NVlabs / FoundationPose

[CVPR 2024 Highlight] FoundationPose: Unified 6D Pose Estimation and Tracking of Novel Objects
https://nvlabs.github.io/FoundationPose/
Other
1.34k stars 173 forks source link

I'm getting errors for "build_all[dot]sh" and "run_demo[dot]py" with ubuntu 22 in wsl 2 on windows 10. Please point me in the right direction. #208

Closed ahiyantra closed 2 weeks ago

ahiyantra commented 1 month ago

I was unable to make the officially prepared docker image run on my device, so i followed the recommended steps to prepare my own docker image but i still continue to get errors. The output for "nvidia-smi" is included near the end of the copy-pasted terminal messages for reference, which are linked as a github gist. Please help me figure out how i can solve these problems.

github gist with terminal messages

ahiyantra commented 4 weeks ago

I was able to get rid of the error for "build-all[dot]sh", which was caused by failures during building of "kaolin" by commenting out the corresponding lines because i don't plan to use the model-free setup. The solution was in a resolved issue linked below.

the context

ahiyantra commented 3 weeks ago

It seems that the docker config file creates an image with python version 3.8, which results in quite a few errors because many libraries in the requirements text file need python version 3.9, so changing the docker config file accordingly before creating an image can reduce the number of errors drastically for "run_demo[dot]py"!

the context

ahiyantra commented 3 weeks ago

I face an error for "nvdiffrast" that was resolved by shifting to where this library is located & rebuilding it separately but a different error for "nonetype"/"mycpp" followed soon.

ahiyantra commented 3 weeks ago

I was able to make the first python demo script run without errors by executing the same bash commands as my previous attempt in a slightly different order with some repetition (solution for nonetype/mycpp issue with "build_all_conda[dot]sh", followed by solution for the nvdiffrast issue, followed by solution for the nonetype/mycpp issue with "build_all[dot]sh") after setting the values for system variables of NINJA_JOBS & MAKEFLAGS to "1" & "-j1" respectively. The second python demo script still seems to have an error. It stops suddenly with a tensor/array of numbers with decimals.
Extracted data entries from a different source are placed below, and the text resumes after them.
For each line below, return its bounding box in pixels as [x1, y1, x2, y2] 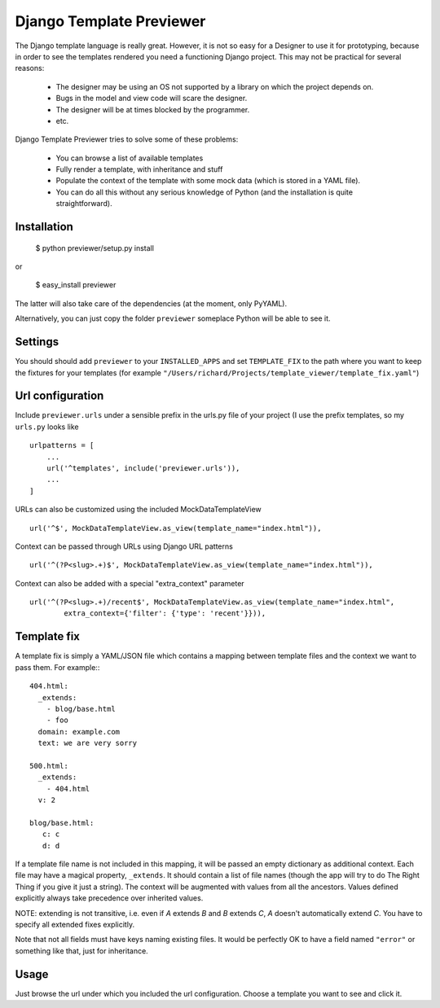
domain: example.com [37, 727, 121, 736]
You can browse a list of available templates [55, 153, 204, 163]
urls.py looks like [15, 422, 79, 432]
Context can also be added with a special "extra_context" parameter [15, 578, 244, 588]
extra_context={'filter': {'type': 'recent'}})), [64, 609, 266, 618]
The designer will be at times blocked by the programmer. [55, 104, 250, 114]
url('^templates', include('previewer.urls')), [46, 463, 240, 472]
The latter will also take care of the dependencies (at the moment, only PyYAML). [15, 298, 288, 309]
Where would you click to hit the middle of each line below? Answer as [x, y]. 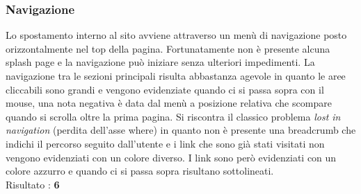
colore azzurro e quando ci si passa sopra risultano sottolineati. [140, 171]
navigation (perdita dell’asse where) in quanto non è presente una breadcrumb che [181, 130]
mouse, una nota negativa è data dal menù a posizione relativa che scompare [169, 103]
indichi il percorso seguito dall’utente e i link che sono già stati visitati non [165, 143]
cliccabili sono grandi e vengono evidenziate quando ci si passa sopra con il [165, 89]
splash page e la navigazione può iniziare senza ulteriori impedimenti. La [160, 62]
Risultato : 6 [33, 184]
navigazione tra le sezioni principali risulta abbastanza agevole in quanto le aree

ahiyantra commented 3 weeks ago

I found a solution after analyzing the code. The "cv2.waitKey()" function waits for a key press for a specified amount of time in milliseconds. In the second python demo script, a duration of 1 millisecond is specified for it. If a key isn't pressed within this time, the function continues execution & as a duration of 1 millisecond is very short, the window closes almost immediately after showing the single image. To keep the window open until the user manually closes it, we should replace "1" with "0". The duration of 1 millisecond is typically used for video stream processing to allow for a smooth display while still being responsive. The duration of 0 millisecond is used like a proxy, allowing a single image to be shown without the window closing abruptly.

ahiyantra commented 3 weeks ago

There was an error that says "ninja: build stopped: subcommand failed". It was resolved by installing a suitable version of the cudnn package compatible with the cuda driver. Still, although there are no errors, the second demo doesn't work as intended. The bounding box & the pose axes aren't being visualized properly. Is it perhaps because there are too many bottles in the image provided to the model? Would only one bottle be detected properly?

ahiyantra commented 2 weeks ago

It seems that this implementation of this model is meant for detecting only one object at a time in a provided image, so other methods are needed to detect multiple objects in a provided image before the list of detected objects is passed to this implementation of this model in order for them to be processed one at a time. Finally, if a demo script crashes upon running for the first time, then sometimes, it can be made to work by running it again once. Beyond that, there are no more errors now.